Sempre me têm espantado, se não mesmo indignado, a complacência manifestada pela intelectualidade francesa com escritores de extrema-direita - Céline, Paul Morand - que, no final da Segunda Guerra Mundial, só escaparam ao pelotão de fuzilamento porque, ao contrário do cúmplice Robert Brasillach, exilaram-se a tempo, respetivamente na Dinamarca e na Suíça, durante alguns anos. Morand voltaria anos depois, quando a Guerra Fria, ditava maiores receios dos comunistas do que dos antigos nazis, acabando até por ocupar a cadeira 11 da Academia Francesa quando para ela foi eleito no singular ano de 1968.

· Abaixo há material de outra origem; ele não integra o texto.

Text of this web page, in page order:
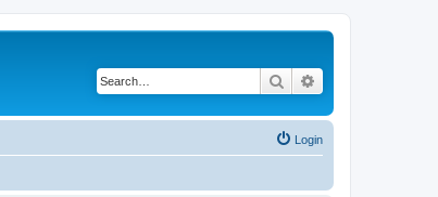
Search
Login
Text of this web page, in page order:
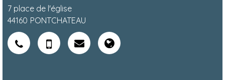
7 place de l'église
44160 PONTCHATEAU

No JL de há duas semanas o poeta Nuno Júdice lembrou dele um conto publicado em 1925 e passado em Portugal onde um lente de Coimbra, conservador e ex-monárquico, era chamado do exílio em Londres para ser presidente do conselho, demonstrando comportamentos explicitamente homossexuais.
Acontece que, dezassete anos depois, quando sentiu mudados os ventos favoráveis à colaboração com os ocupantes nazis, o mesmo Morand procuraria que o governo de Vichy o nomeasse embaixador em Lisboa. Acaso sobreviesse o que já imaginava, estaria a recato dos primeiros embates justiceiros dos vencedores, pedindo asilo político a um regime com que simpatizava.

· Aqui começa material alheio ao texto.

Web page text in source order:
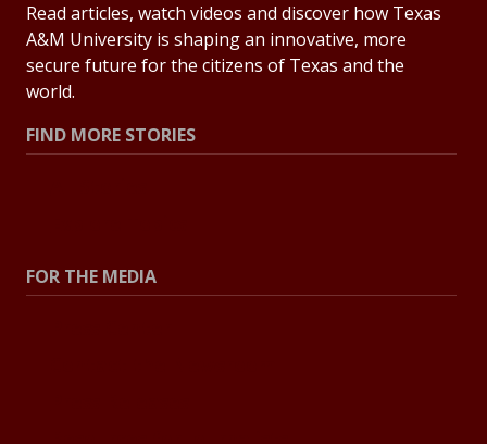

Não teve sucesso nesse plano: não só encontrou a embaixada francesa dominada por muitos gaulistas, que o trataram com a frieza óbvia, como também viu-se vetado pelo próprio governo português. Alertado por António Ferro, ainda no seu apreço, Salazar escusou-se a secundar as intenções de um autor, que ficcionara sobre um émulo que, quase em tudo quanto o caracterizava, se ajustava à sua personalidade. E o fascista francês teve de procurar abrigo noutras paragens...
Despeitado com a humilhação voltou para França e descreveu os portugueses como com luz em toda a parte, pão branco, doces, creme, táxis, estão atrasados seis anos em relação a nós”.